--- Material shown Enclosed Below ---

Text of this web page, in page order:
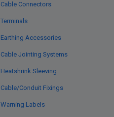
Cable Connectors
Terminals
Earthing Accessories
Cable Jointing Systems
Heatshrink Sleeving
Cable/Conduit Fixings
Warning Labels
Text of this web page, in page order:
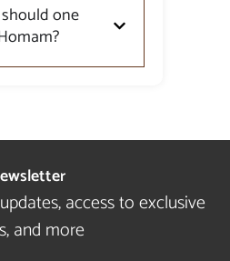
one
access to exclusive
and more
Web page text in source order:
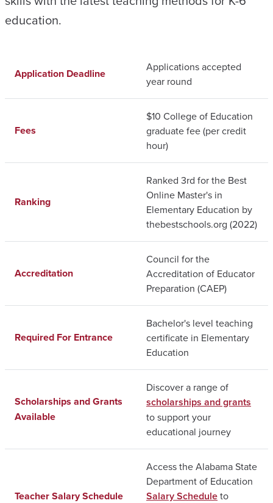
education.
Application Deadline
Applications accepted
year round
Fees
$10 College of Education
graduate fee (per credit
hour)
Ranking
Ranked 3rd for the Best
Online Master's in
Elementary Education by
thebestschools.org (2022)
Accreditation
Council for the
Accreditation of Educator
Preparation (CAEP)
Required For Entrance
Bachelor's level teaching
certificate in Elementary
Education
Scholarships and Grants
Available
Discover a range of
scholarships and grants
to support your
educational journey
Teacher Salary Schedule
Access the Alabama State
Department of Education
Salary Scheduleto
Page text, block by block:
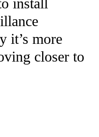
install
it’s more
closer to
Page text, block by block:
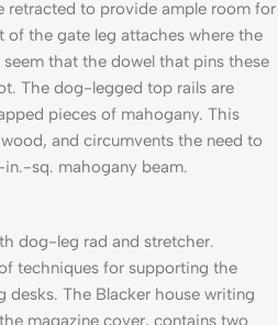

--- End of Enclosed Material shown ---

Requirement » The reply must match the records exactly, apart from the pictures, which are left out.

Response for this exercise »
Text of this web page, in page order:
Cable Connectors
Terminals
Earthing Accessories
Cable Jointing Systems
Heatshrink Sleeving
Cable/Conduit Fixings
Warning Labels
Text of this web page, in page order:
one
access to exclusive
and more
Web page text in source order:
education.
Application Deadline
Applications accepted
year round
Fees
$10 College of Education
graduate fee (per credit
hour)
Ranking
Ranked 3rd for the Best
Online Master's in
Elementary Education by
thebestschools.org (2022)
Accreditation
Council for the
Accreditation of Educator
Preparation (CAEP)
Required For Entrance
Bachelor's level teaching
certificate in Elementary
Education
Scholarships and Grants
Available
Discover a range of
scholarships and grants
to support your
educational journey
Teacher Salary Schedule
Access the Alabama State
Department of Education
Salary Scheduleto
Page text, block by block:
install
it’s more
closer to
Page text, block by block:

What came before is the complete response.